Gravitar, lo que se dice gravitar, con buenas ondas y nómina, –‘nominae’, que viene
del latín– la de Trinidad Jiménez, la ex ministra de Exteriores fichada por Telefónica para ocupar un puesto ejecutivo. Al decir ejecutivo ojo, es que no la han contratado como operadora del 1004. Y quien se ha quedado congelada, en la más alta mar del consejo de administración de la Nueva Pescanova, ha sido la también ex ministra Elena Salgado, por la divina gracia del banco que controla la entidad. Esas puertas giratorias, que giran más que las ondas gravitatorias copernicanas sobre recios pilares.

Con relativa frecuencia se gravita, sin salir de casa. Es el caso de la ex alcaldesa de Valencia Rita Barberá, hoy senadora, que está dispuesta a sentar sus holgadas posaderas en la diputación permanente de la Cámara Alta, con permiso de la autoridad y si la justicia no lo impide.
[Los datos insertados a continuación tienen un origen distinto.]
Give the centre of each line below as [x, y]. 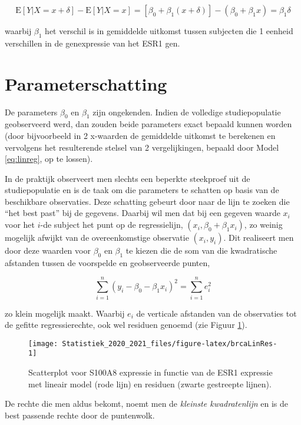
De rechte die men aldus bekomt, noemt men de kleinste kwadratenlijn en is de [147, 404]
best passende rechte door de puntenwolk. [80, 415]
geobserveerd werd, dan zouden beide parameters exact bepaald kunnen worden [148, 124]
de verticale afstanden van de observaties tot [216, 313]
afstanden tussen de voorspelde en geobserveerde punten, [107, 262]
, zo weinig [263, 225]
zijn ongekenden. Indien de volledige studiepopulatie [187, 112]
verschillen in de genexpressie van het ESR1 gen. [92, 43]
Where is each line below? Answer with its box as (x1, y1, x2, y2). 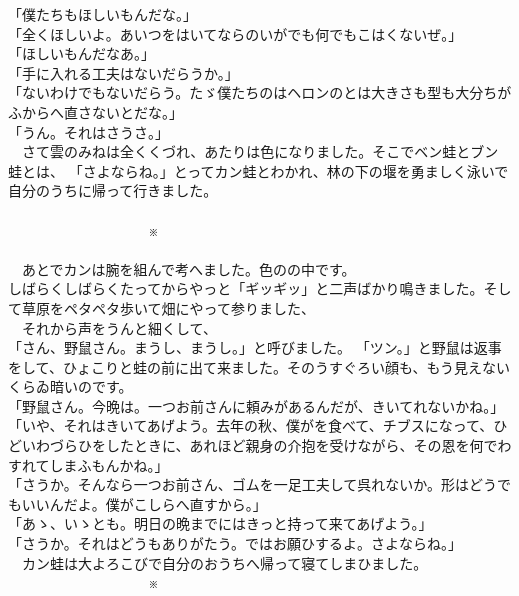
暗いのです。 (49, 376, 133, 397)
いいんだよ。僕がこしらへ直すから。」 (21, 493, 267, 514)
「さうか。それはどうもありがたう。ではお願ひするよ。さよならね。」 (8, 533, 462, 554)
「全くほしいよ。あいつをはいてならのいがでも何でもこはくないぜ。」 (8, 23, 463, 44)
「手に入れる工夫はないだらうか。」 (8, 62, 239, 83)
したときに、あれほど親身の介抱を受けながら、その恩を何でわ (105, 435, 512, 456)
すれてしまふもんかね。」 (8, 454, 169, 475)
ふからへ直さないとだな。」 (8, 101, 183, 122)
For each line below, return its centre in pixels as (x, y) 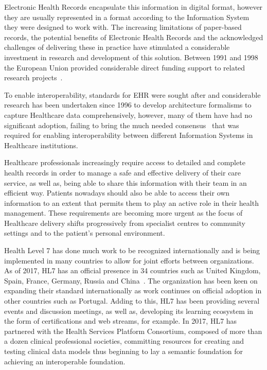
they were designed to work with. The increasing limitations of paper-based (123, 27)
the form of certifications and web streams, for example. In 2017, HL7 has (121, 321)
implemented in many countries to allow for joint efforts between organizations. (129, 260)
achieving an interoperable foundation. (65, 361)
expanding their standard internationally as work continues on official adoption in (133, 290)
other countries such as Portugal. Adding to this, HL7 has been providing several (132, 301)
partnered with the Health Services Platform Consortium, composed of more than (133, 331)
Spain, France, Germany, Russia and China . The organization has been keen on (131, 280)
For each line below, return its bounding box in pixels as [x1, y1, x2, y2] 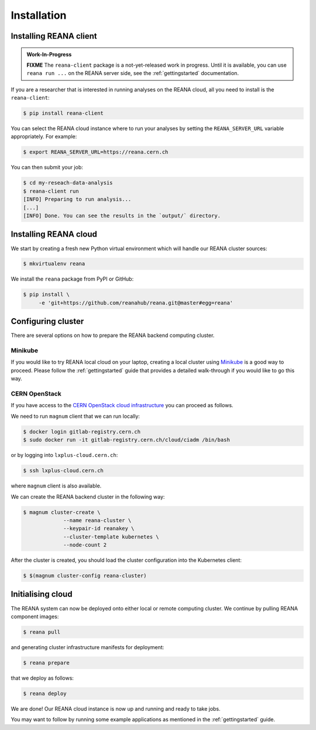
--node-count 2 [63, 542, 107, 548]
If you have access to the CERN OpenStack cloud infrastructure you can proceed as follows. [11, 402, 233, 409]
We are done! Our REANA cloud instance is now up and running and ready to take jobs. [11, 705, 221, 712]
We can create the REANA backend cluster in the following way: [11, 493, 165, 500]
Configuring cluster [11, 316, 84, 326]
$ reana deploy [23, 690, 67, 697]
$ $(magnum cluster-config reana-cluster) [23, 572, 147, 579]
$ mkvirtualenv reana [23, 261, 85, 267]
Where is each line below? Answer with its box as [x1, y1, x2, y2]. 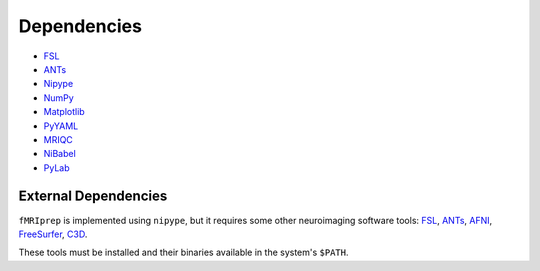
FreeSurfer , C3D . [18, 228, 88, 240]
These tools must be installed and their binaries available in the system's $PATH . [18, 246, 349, 259]
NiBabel [43, 148, 77, 160]
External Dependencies [18, 188, 168, 205]
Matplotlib [43, 106, 85, 118]
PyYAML [43, 120, 79, 132]
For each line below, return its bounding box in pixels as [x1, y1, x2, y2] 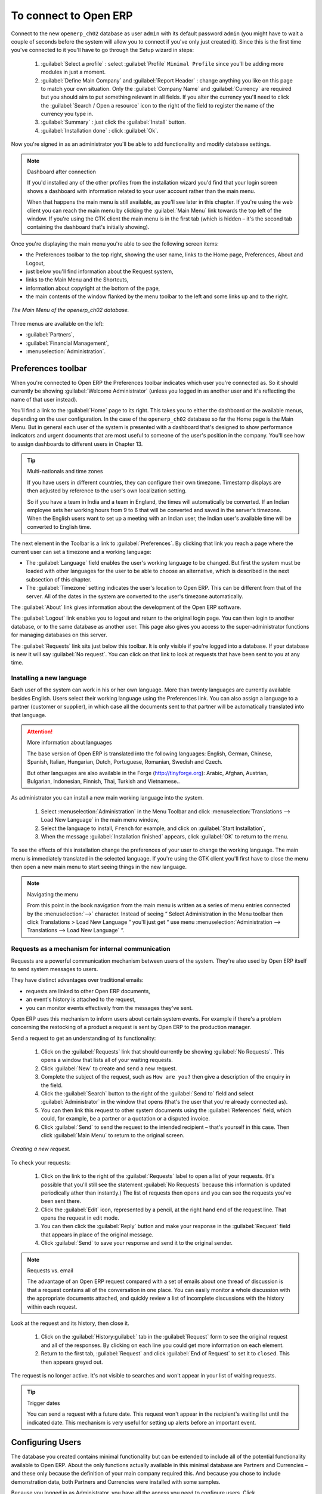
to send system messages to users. [11, 965, 98, 972]
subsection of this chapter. [26, 575, 92, 583]
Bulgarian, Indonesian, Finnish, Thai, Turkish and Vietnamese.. [27, 777, 180, 785]
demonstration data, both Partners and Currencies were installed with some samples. [11, 1478, 221, 1485]
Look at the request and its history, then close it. [11, 1320, 129, 1327]
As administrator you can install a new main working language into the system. [11, 794, 204, 801]
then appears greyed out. [41, 1358, 104, 1366]
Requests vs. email [27, 1267, 74, 1274]
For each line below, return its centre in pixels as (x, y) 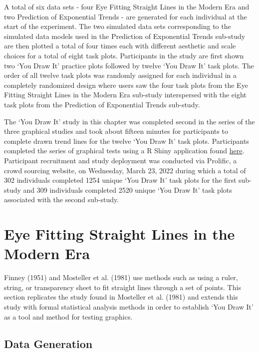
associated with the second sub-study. (62, 199)
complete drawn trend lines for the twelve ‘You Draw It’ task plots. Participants (127, 141)
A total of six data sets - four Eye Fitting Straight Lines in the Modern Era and (127, 6)
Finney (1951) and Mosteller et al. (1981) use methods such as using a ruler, (121, 277)
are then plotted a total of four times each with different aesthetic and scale (120, 46)
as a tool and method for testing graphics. (68, 316)
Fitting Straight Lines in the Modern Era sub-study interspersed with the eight (125, 95)
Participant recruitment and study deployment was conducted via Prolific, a (121, 160)

Llevar, doña Rita, el ‘caloret’ del bochorno a la plaza de la Marina con la que está cayendo me parece, como mínimo, una desvergüenza. Yo creía que la alcaldesa Carmena iba a dimitir o iban a obligarle a bajar las escaleras del consistorio y macharse a su casa, sin escolta, después del creativo y edificante ‘espectáculo
titiritero’. Pero en España, los políticos de las diferentes ideologías no quieren
ejercer el verbo transitivo: dimitir. Porque, la incompetencia para la gestión, la ‘propiedad privada’, de los cargos públicos electos, la deslealtad y la falta de honestidad no se castigan y, en algunos casos, se premian.

Recuerdo el viejo chascarrillo del longevo alcalde de pueblo, cuyos vecinos murmuraban por plazuelas y tabernas que ya era hora de que dimitiera y se marchase. El alcalde fue informado del malestar de la población y una mañana convocó a los vecinos frente al ayuntamiento y les dijo: «Amigos, vecinos y vecinas:
¡O yo, o el caos! ¿Qué queréis?». Y la multitud, rabiosamente enfervorecida, gritó: «¡El
caos, el caos!». A lo que respondió el regidor: «Pues, joderos, que traeré el caos y yo seguiré de alcalde».